1. So are you going to do something about his hair?
You mean, other than gaze at it and thank my ancestors every time? You mean other than take mad pictures from every angle of his luscious locks? You mean other than run my fingers through his hair every time I get a chance? You mean other than rejoice that he belongs to that infinitesimally small population of curly, dark-haired children?

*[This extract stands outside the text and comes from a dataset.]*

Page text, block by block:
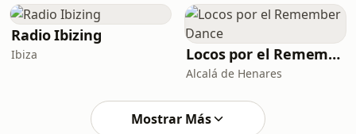
Radio Ibizing
Ibiza Locos por el Remember Dance
Alcalá de Henares
Mostrar Más

2. Who in the family has curly hair?
This one needs an award for acutely visually challenged or plain moronic. I mean, look at me. Look at my family. Now look at the OPU and his family. Ten points for the correct staring-at-your-face answer. How hard is it to figure this out?
3. How do you wash it?
If you are expecting me to say I call a special washing lady from Dhobighat every Saturday to wash his hair, no. I wash it just as you do. Only, since I am south-Indian and I still listen to my mother (sometimes), I apply a generous portion of organic coconut or almond oil and do a nice champi (he likes it when I call it that) half hour before the bath. Sometimes I leave it on longer. Then I do what you do. Apply shampoo, rinse. Rinse again, till he tells me to stop. Then I towel dry (and don’t ask me how long his hair takes to dry), and it’s business as usual. No, I don’t know what a hair-dryer is, and I have never used one in my life and I have a lot of hair (it’s just shorter now, but it’s enough to keep three generations from balding)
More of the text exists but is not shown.